* REQUIREMENT
What's needed is an exact copy of all the data below, without pictures.

* Dataset records
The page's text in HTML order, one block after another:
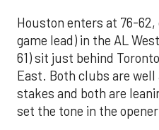
Houston enters at 76-
game lead) in the AL
61) sit just behind
East. Both clubs are
stakes and both are
set the tone in the
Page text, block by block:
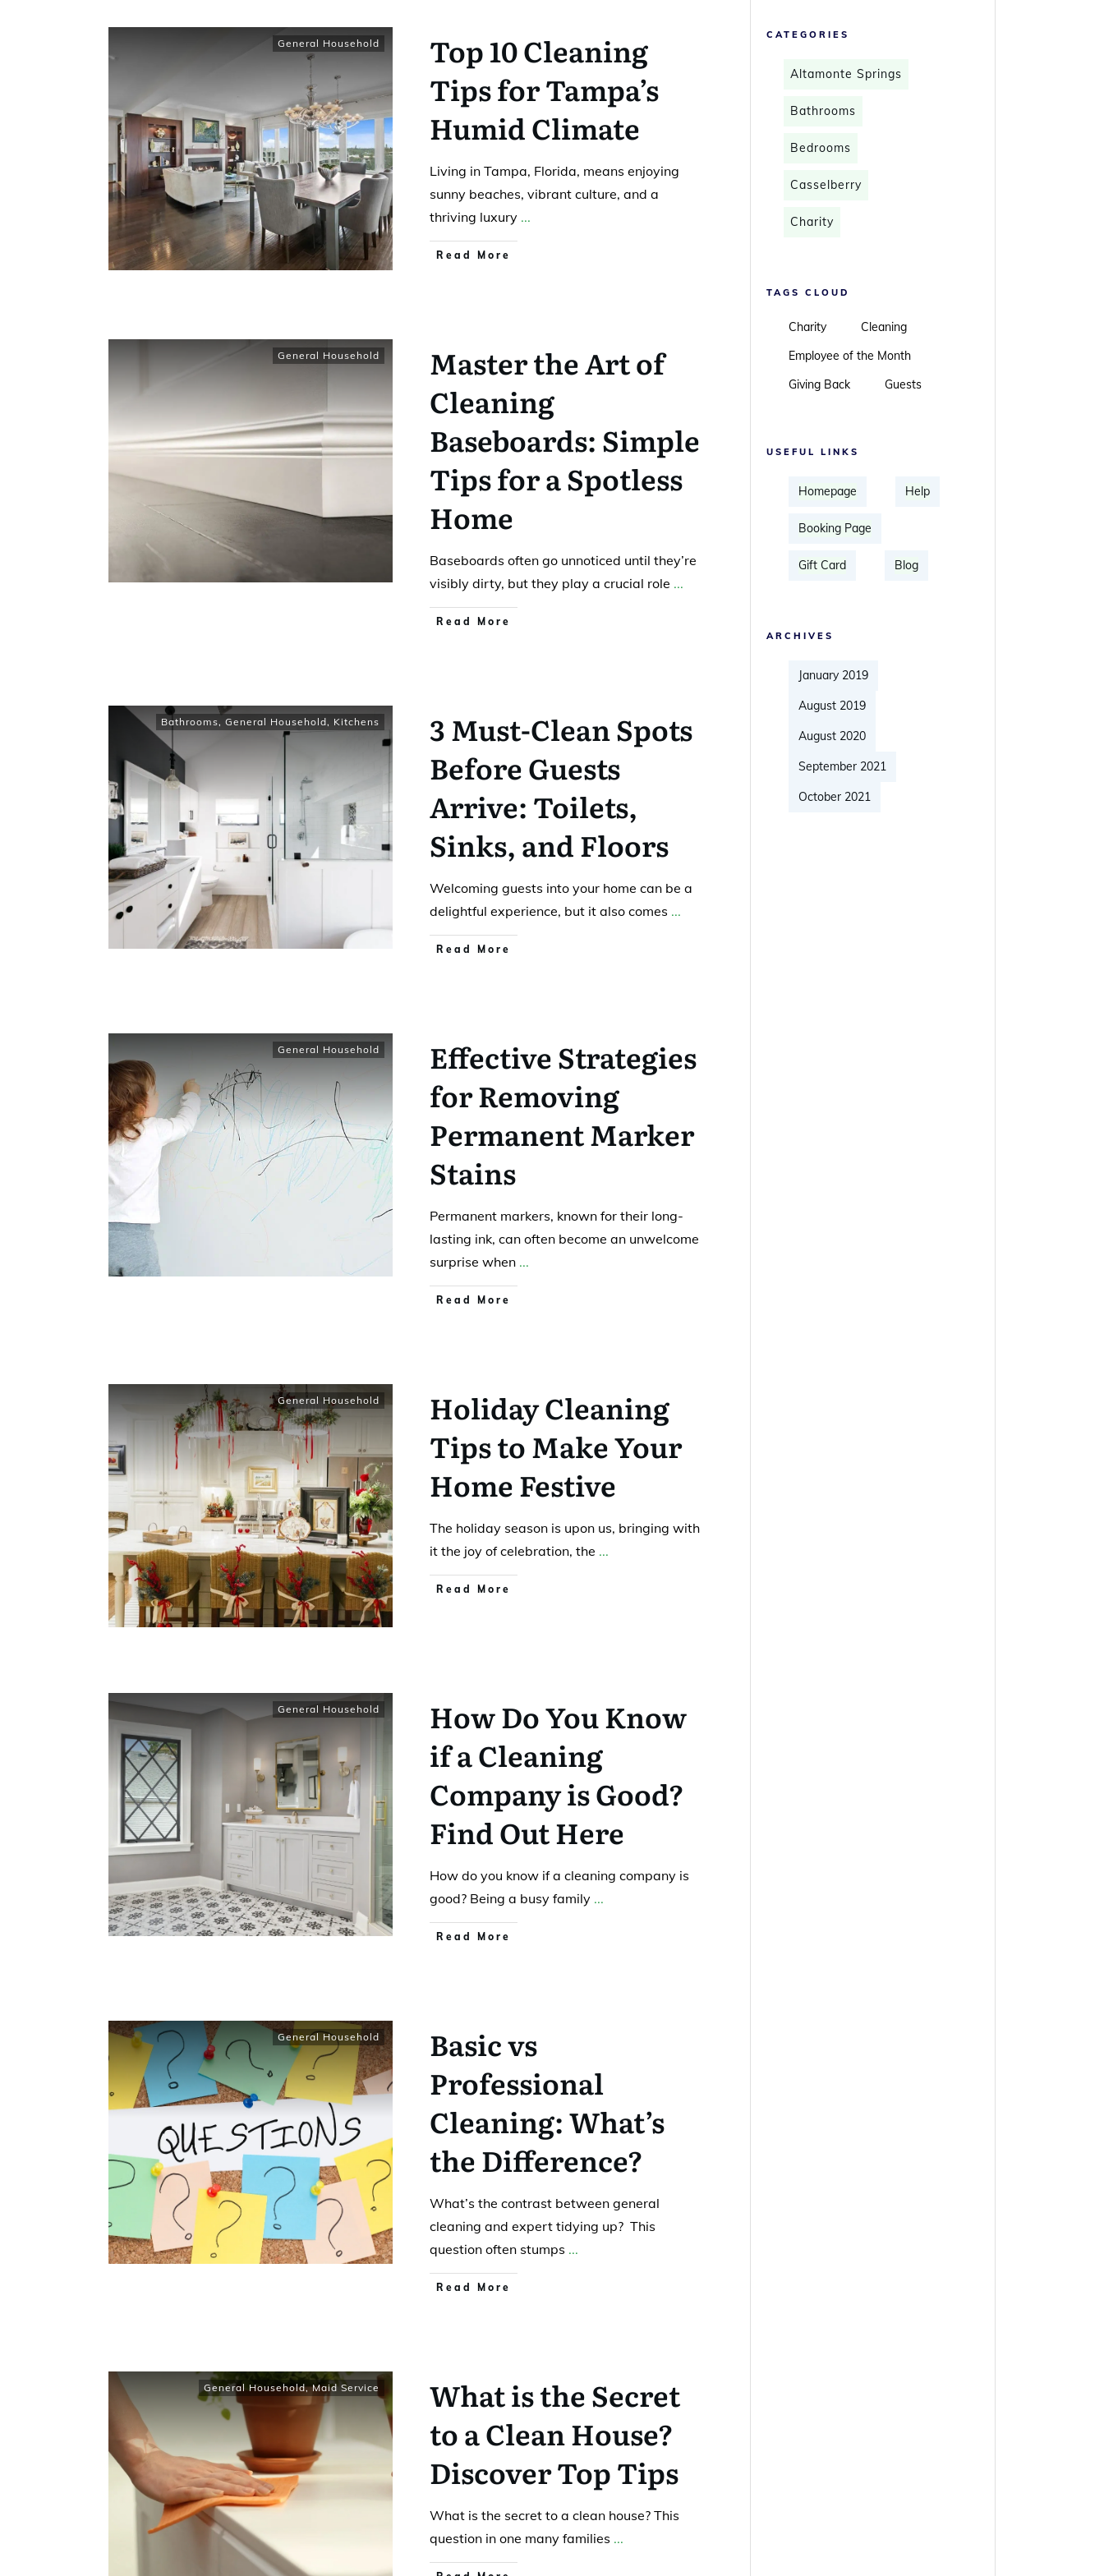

* YOUR SOLUTION
The page's text in HTML order, one block after another:
Houston enters at 76-
game lead) in the AL
61) sit just behind
East. Both clubs are
stakes and both are
set the tone in the
Page text, block by block:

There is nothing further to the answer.